There is no better fish than a just finished flapping shad on the braai. Eish! I am hungry! :tongue:


----------



## Cupid21 (Aug 13, 2007)

*le platt*

now you guys are talking.i am going to le platt next weekend for some raggies.we are catching plenty of small black tip sharks.its hard to decide on whether i should get a new bow or new real for sard reason.


----------



## ASG (Jun 25, 2007)

**** James!

Now you're talking about food for royalty!:tongue:

We used to have a tradition. When the first casts are made we dig a hole in the sand and start a fire in the hole. The first oke to catch a pan sized shad is the only oke allowed to keep fishing until the shad has been cooked by the rest of the party.:wink:

It's amazing how fast a shad is prepared when the fish are on the bite!


----------



## Matatazela (Mar 1, 2005)

Cool tradition. I don't know if I could stand the tension! It would certainly 'inspire' me to become a much better fisherman...


----------



## spatan (Jul 10, 2006)

*Ive fished "Braizen head" with my brother....*

Don't tell a sole :zip: Both were snapped off by something "big". But it was an all night gig so when our gear was all but spoken for, out came the the "jabulies" needless to say a good time was had by all.:wink:



Spatan:cocktail:


----------



## Drenalinjunkie8 (Sep 19, 2007)

ASG said:


> Now boys! This is a subject even closer to my heart than bowhunting. Fishing!
> 
> We've been snapped off by Zambies at Tugela mouth on a number of occasions.
> 
> ...


Craig,

Trust me I am ready for the big Zambos. 

I will be fishing with my new WAFT Big Brother. The blank is made by Century in the UK. If you know your fishing then you will know the respect when it comes to their name. Coupled with that will be my trusted Trinidad 50 with 1200m of 50lb Berkley Whiplash with 200m .55 mono topshot.
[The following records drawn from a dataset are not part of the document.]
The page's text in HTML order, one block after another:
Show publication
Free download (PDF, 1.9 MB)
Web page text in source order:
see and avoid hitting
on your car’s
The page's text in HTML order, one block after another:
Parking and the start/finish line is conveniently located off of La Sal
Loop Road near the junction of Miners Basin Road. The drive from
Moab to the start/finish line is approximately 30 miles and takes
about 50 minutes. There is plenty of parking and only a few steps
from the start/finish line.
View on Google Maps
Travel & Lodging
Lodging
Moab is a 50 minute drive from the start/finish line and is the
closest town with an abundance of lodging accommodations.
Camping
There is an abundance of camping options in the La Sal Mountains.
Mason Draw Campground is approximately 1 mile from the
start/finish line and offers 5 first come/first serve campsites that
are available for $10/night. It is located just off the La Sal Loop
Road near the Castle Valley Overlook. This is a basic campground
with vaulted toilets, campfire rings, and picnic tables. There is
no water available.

Some of the guys still get spooled with that!!! 

For my swimming trace I will be using 3m of 3 no 7 strands piano wire twisted together to form a cable, size 10 grip hooks, 5m 200lb carbon steel tied to the 3m piano wire. That trace will then get tied to my 8m 1.5mm 200lb mono leader. Might sound like overkill but you need it!!!!!
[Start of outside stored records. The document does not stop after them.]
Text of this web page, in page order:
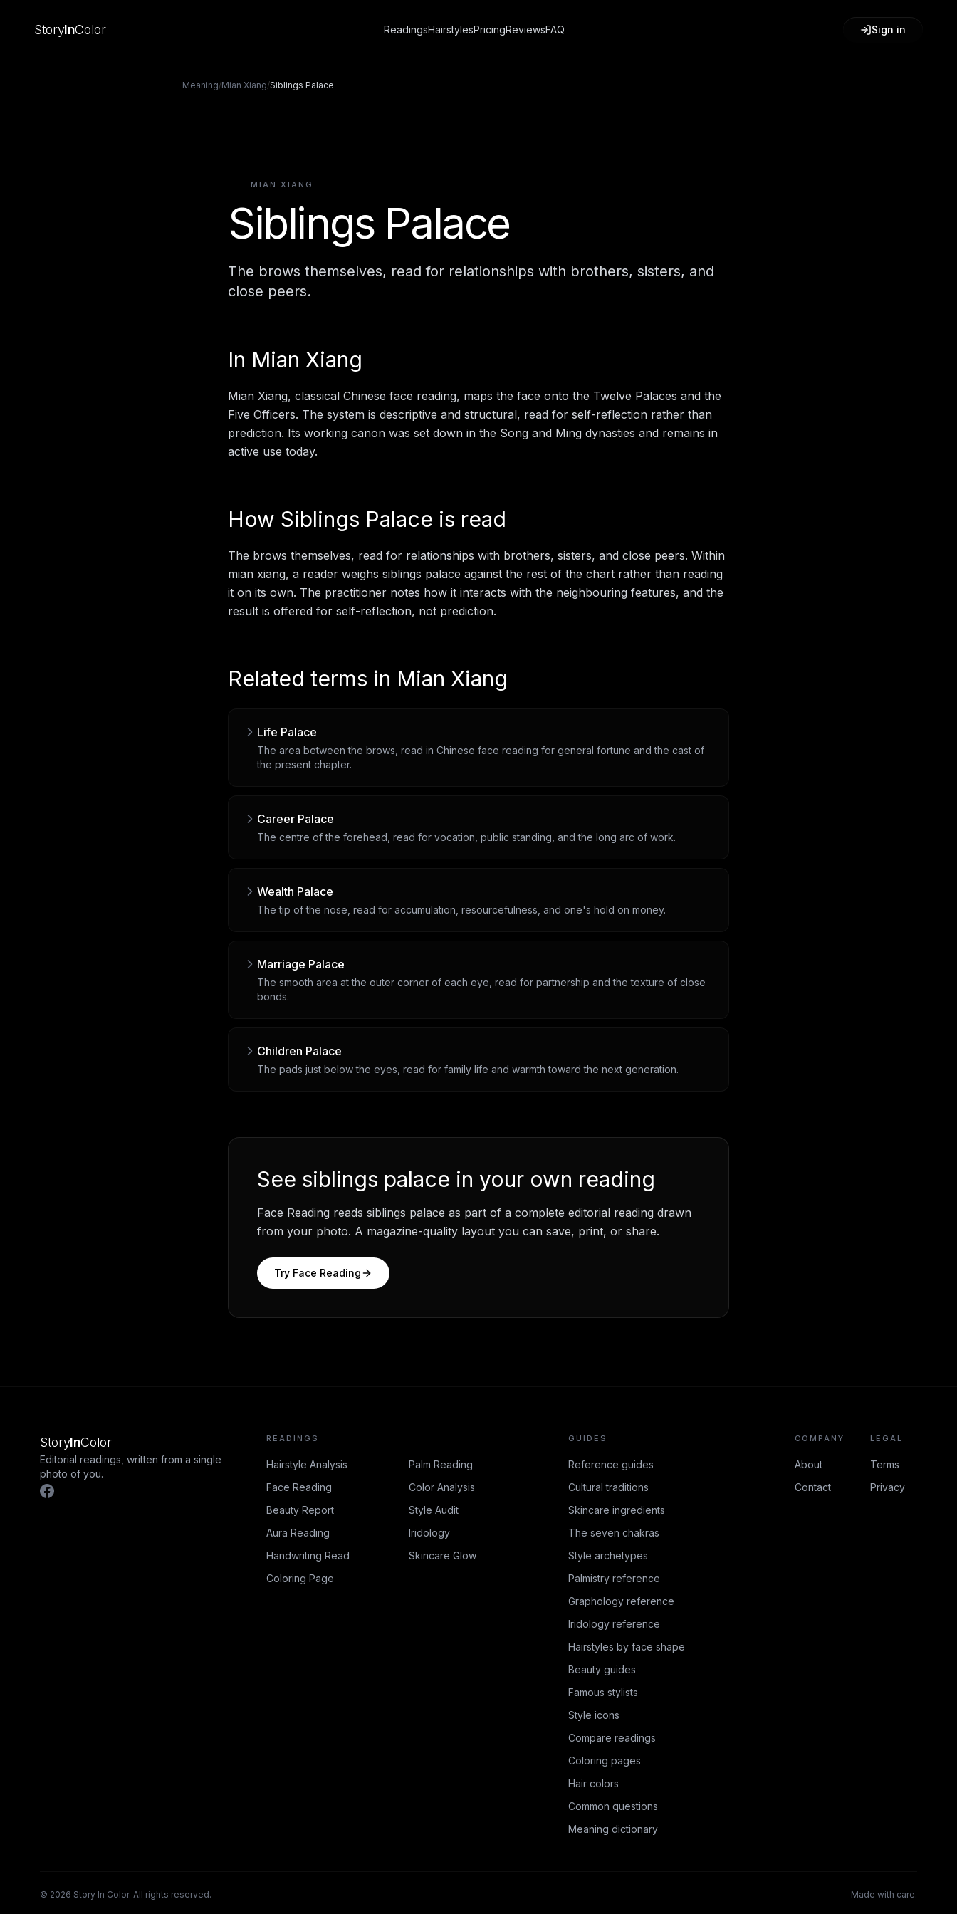
StoryInColor ReadingsHairstylesPricingReviewsFAQ Sign in
Meaning/Mian Xiang/Siblings Palace
MIAN XIANG
Siblings Palace
The brows themselves, read for relationships with brothers, sisters, and
close peers.
In Mian Xiang
Mian Xiang, classical Chinese face reading, maps the face onto the Twelve Palaces and the
Five Officers. The system is descriptive and structural, read for self-reflection rather than
prediction. Its working canon was set down in the Song and Ming dynasties and remains in
active use today.
How Siblings Palace is read
The brows themselves, read for relationships with brothers, sisters, and close peers. Within
mian xiang, a reader weighs siblings palace against the rest of the chart rather than reading
it on its own. The practitioner notes how it interacts with the neighbouring features, and the
result is offered for self-reflection, not prediction.
Related terms in Mian Xiang
Life Palace
The area between the brows, read in Chinese face reading for general fortune and the cast of
the present chapter.
Career Palace
The centre of the forehead, read for vocation, public standing, and the long arc of work.
Wealth Palace
The tip of the nose, read for accumulation, resourcefulness, and one's hold on money.
Marriage Palace
The smooth area at the outer corner of each eye, read for partnership and the texture of close
bonds.
Children Palace
The pads just below the eyes, read for family life and warmth toward the next generation.
See siblings palace in your own reading
Face Reading reads siblings palace as part of a complete editorial reading drawn
from your photo. A magazine-quality layout you can save, print, or share.
Try Face Reading
StoryInColor
Editorial readings, written from a single
photo of you.
READINGS
Hairstyle Analysis
Palm Reading
Face Reading
Color Analysis
Beauty Report
Style Audit
Aura Reading
Iridology
Handwriting Read
Skincare Glow
Coloring Page
GUIDES
Reference guides
Cultural traditions
Skincare ingredients
The seven chakras
Style archetypes
Palmistry reference
Graphology reference
Iridology reference
Hairstyles by face shape
Beauty guides
Famous stylists
Style icons
Compare readings
Coloring pages
Hair colors
Common questions
Meaning dictionary
COMPANY
About
Contact
LEGAL
Terms
Privacy
© 2026 Story In Color. All rights reserved. Made with care.

Atached is a pick of a nice sharkie that my friend caught.....


----------



## ASG (Jun 25, 2007)

Drenaline,

I'm familiar with the WAFT blanks. They cast a mile with very little effort.
Your setup sounds fine for more than a Zambo dude. 
That rig should should be capable of landing any denizen of the deep.

I've always been more of a light/medium tackle guy.
I fish with a 4m 400/2 custom rod, spooled with a Daiwa 50 SL 50 SH and I mostly fill the reel with 20 lb monofilament and use a 4m 45 lb shock leader.
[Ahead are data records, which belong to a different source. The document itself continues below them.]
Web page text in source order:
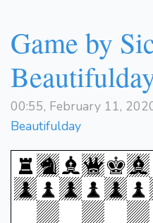
Game by
00:55, February 11,
Beautifulday
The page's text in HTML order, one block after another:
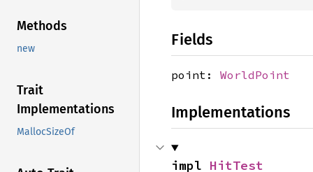
Methods
new
Trait
Implementations
MallocSizeOf
Fields
point: WorldPoint
Implementations
impl HitTest
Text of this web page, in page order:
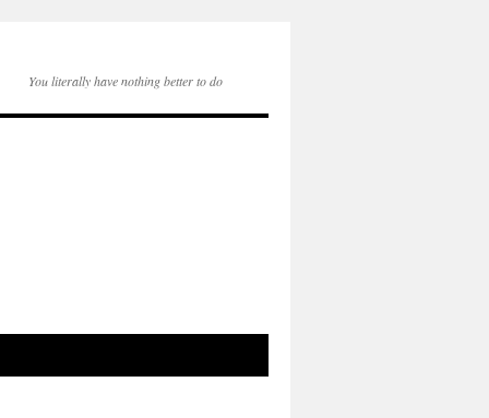
You literally have nothing better to do
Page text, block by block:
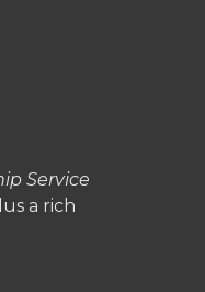
Service
a rich
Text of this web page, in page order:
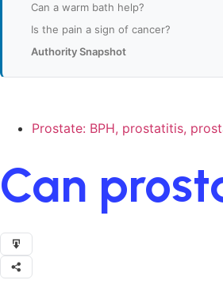
Can a warm bath help?
Is the pain a sign of cancer?
Authority Snapshot
Prostate: BPH, prostatitis,
Can
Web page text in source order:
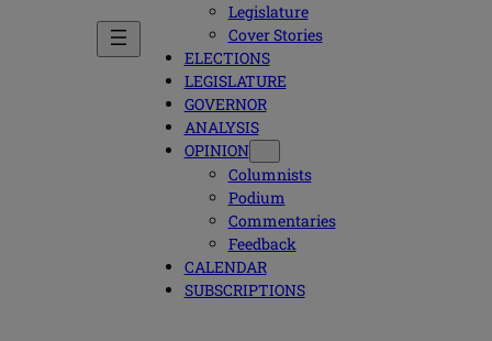
Legislature
Cover Stories
ELECTIONS
LEGISLATURE
GOVERNOR
ANALYSIS
OPINION
Columnists
Podium
Commentaries
Feedback
CALENDAR
SUBSCRIPTIONS
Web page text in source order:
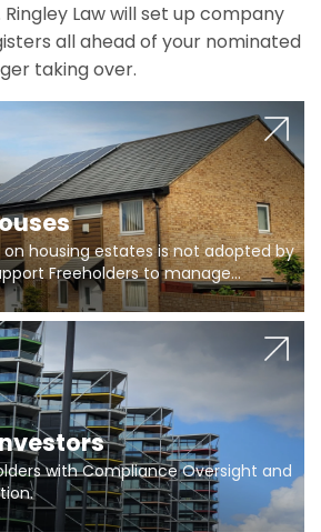
Law will set up company
all ahead of your nominated
taking over.
on housing estates is not adopted by
Freeholders to manage
more..
with Compliance Oversight and
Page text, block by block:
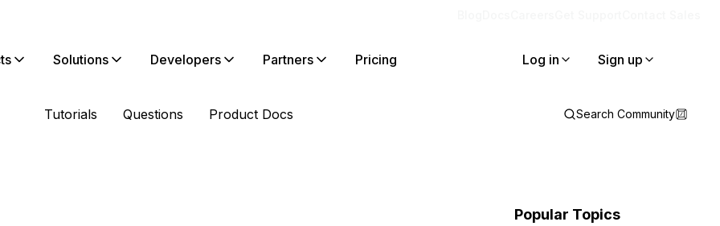
Solutions Developers Partners Pricing Log in Sign up
Tutorials Questions Product Docs Search Community
Popular Topics
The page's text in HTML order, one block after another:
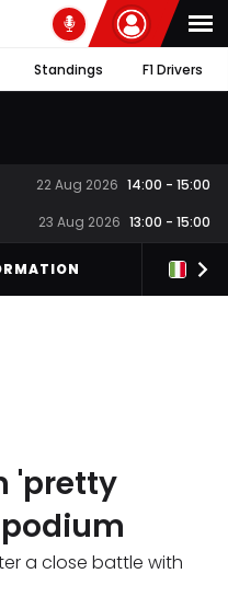
Standings F1 Drivers
22 Aug 2026 14:00 - 15:00
23 Aug 2026 13:00 - 15:00
'pretty
a close battle with
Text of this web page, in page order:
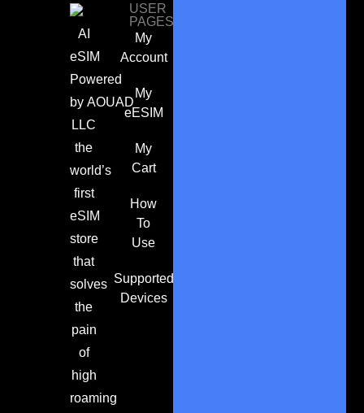
AI
eSIM
Powered
by AOUAD
LLC
the
world’s
first
eSIM
store
that
solves
the
pain
of
high
roaming
USER
PAGES
My
Account
My
eESIM
My
Cart
How
To
Use
Supported
Devices
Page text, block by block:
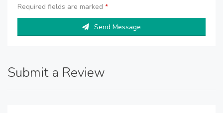
Required fields are marked *
Send Message
Submit a Review

I see here that you live in JHB. Please keep me in mind next time you boys go fishing. My old fishing buddies have scattered to all corners of the earth and the rest are too afraid of their wives to go fishing.:wink:

I'll s**t myself if I catch a pikkie like that. It's like bowhunting a 60" Kudu on foot.:tongue:


----------



## Drenalinjunkie8 (Sep 19, 2007)

We have one open spot. Leaving on Friday morning. You are welcome to join us if you want to. You do flyfishing? Fishing for yellows on the vaal is a lot of fun and challenging!


----------



## ASG (Jun 25, 2007)

S**T Drenaline,

It's a bit short notice for Friday.

Please e mail me the costs etc on [email protected] and I'll see what I can do.


----------